Task statement —
Report how many lines of these entries hold the string "PORSCHE"; reply with the number alone.

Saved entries
((

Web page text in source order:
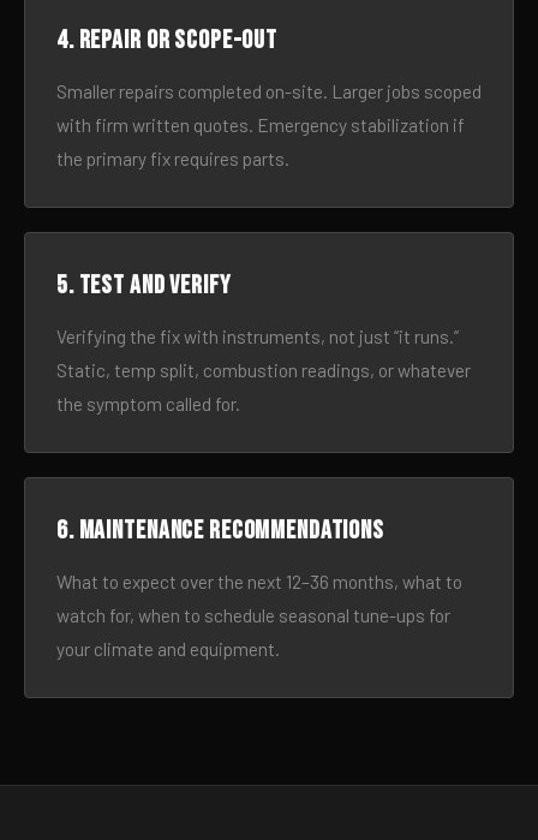
4. Repair or scope-out
Smaller repairs completed on-site. Larger jobs scoped
with firm written quotes. Emergency stabilization if
the primary fix requires parts.
5. Test and verify
Verifying the fix with instruments, not just “it runs.”
Static, temp split, combustion readings, or whatever
the symptom called for.
6. Maintenance recommendations
What to expect over the next 12–36 months, what to
watch for, when to schedule seasonal tune-ups for
your climate and equipment.
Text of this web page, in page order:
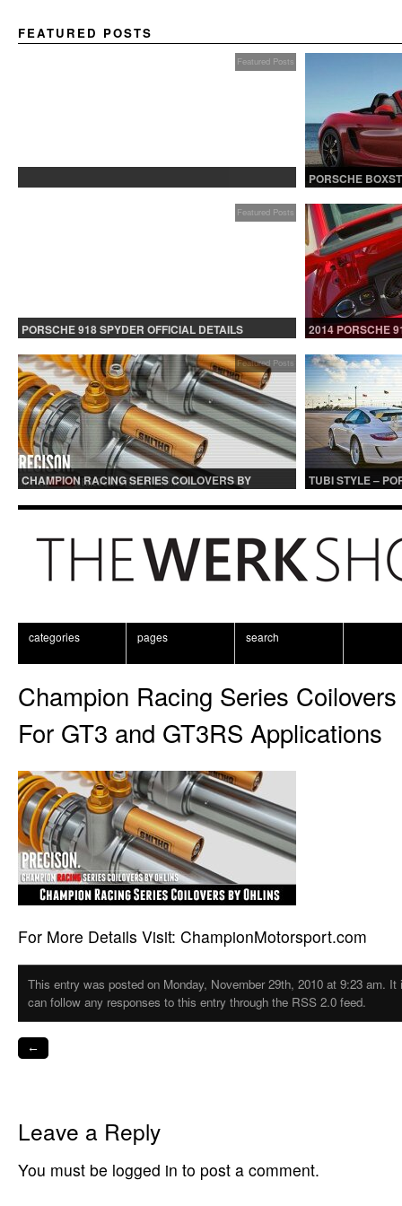
FEATURED POSTS
Featured Posts
PORSCHE
Featured Posts
PORSCHE 918 SPYDER OFFICIAL DETAILS
2014 PORSCHE
Featured Posts
CHAMPION RACING SERIES COILOVERS BY
TUBI STYLE –
categories pages search
Champion Racing Series
For GT3 and GT3RS Applications
For More Details Visit: ChampionMotorsport.com
This entry was posted on Monday, November 29th, 2010 at 9:23 am.
can follow any responses to this entry through the RSS 2.0 feed.
←
Leave a Reply
You must be logged in to post a comment.

))

Written response —
3